Scientists' understanding of the early universe could be revolutionized by this discovery. Previously, they thought that massive star nurseries were a rarity, but the galaxy has hinted that they might actually be three to 10 times more prevalent.
Jed McKinney, a postdoctoral researcher at The University of Texas at Austin, said the constellation is a 'real monster', and despite looking like a 'little blob' is responsible for making hundreds of new stars annually.
He said: "And the fact that even something that extreme is barely visible in the most sensitive imaging from our newest telescope is so exciting to me.
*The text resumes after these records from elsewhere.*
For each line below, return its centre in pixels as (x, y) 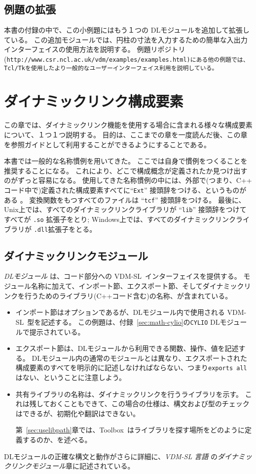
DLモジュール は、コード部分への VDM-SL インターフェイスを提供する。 (123, 276)
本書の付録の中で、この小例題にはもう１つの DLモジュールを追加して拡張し (127, 30)
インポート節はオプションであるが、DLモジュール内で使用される (120, 312)
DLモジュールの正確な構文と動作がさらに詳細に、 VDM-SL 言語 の (111, 456)
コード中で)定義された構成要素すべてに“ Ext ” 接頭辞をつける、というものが (125, 190)
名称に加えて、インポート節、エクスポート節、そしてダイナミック (138, 286)
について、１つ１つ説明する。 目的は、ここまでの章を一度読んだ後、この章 (126, 135)
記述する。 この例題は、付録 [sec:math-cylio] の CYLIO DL (130, 322)
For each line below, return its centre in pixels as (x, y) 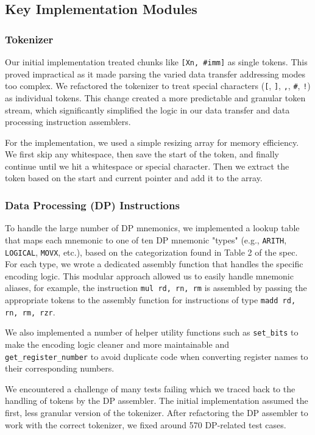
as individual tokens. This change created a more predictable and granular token (155, 97)
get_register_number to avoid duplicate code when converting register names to (157, 356)
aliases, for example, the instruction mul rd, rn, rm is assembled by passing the (156, 288)
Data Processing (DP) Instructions (92, 205)
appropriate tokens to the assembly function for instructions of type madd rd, (150, 300)
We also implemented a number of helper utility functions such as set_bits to (152, 332)
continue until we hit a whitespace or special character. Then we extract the (147, 166)
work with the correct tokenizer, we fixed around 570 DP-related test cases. (146, 424)
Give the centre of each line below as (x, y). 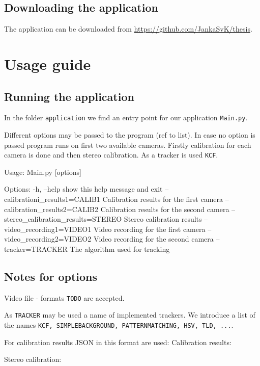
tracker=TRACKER (36, 249)
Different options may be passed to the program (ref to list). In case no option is (130, 135)
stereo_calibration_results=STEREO (63, 219)
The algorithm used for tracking (120, 249)
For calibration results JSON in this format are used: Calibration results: (118, 342)
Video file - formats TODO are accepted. (64, 297)
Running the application (69, 96)
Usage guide (48, 63)
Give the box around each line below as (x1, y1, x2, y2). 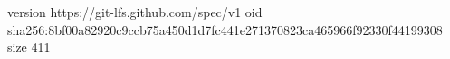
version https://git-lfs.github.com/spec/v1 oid (7, 3, 263, 21)
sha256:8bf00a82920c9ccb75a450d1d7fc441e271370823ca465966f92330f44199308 (7, 20, 443, 38)
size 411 (7, 38, 51, 56)
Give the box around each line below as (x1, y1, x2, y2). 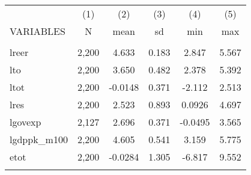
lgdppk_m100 (10, 132, 68, 146)
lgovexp (10, 115, 41, 129)
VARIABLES (10, 24, 65, 38)
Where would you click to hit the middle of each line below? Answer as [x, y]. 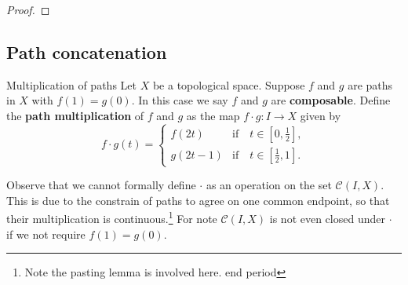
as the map [213, 115]
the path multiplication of [75, 115]
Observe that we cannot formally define [101, 185]
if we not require [46, 234]
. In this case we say [180, 100]
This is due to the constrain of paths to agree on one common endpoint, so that [198, 200]
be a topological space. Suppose [229, 84]
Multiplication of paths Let [71, 84]
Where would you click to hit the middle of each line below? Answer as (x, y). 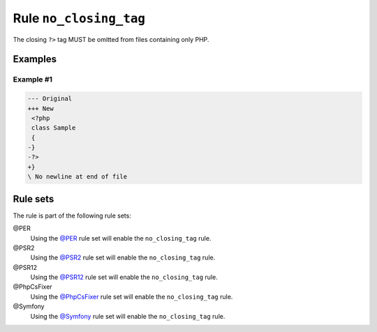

It's potentially telling us there's a whole population of galaxies that have been hiding from us."
McKinney and his crew are utilizing NASA's information to chart the cosmos for The COSMOS-Web initiative, with the goal of identifying as many as one million galaxies.
The glowing blob of AzTECC71 was first detected by telescopes on the ground, but it completely disappeared in the images captured by the Hubble Space Telescope.
JSWT overcame the challenges of capturing the dusty galaxy due to its ability to capture infrared properties
McKinney said until now they'd only been able to see galaxies in the early universe via the hubble.
"That means our understanding of the history of galaxy evolution is biased because we're only seeing the unobscured, less dusty galaxies," he said.
The AzTECC71 was first detected by the James Clerk Maxwell Telescope in Hawaii when it was captured in wavelengths.
The COSMOS-Web team spotted the object in data collected by another group using the ALMA telescope in Chile, which has higher spatial resolution and can see in infrared.
They were able to pinpoint the source's location by using this method. When they examined the JWST data at a wavelength of 4.44 microns in the infrared, the scientists discovered a dim galaxy in the exact spot.
Now, the team is working to uncover more of these faint galaxies from the JWST.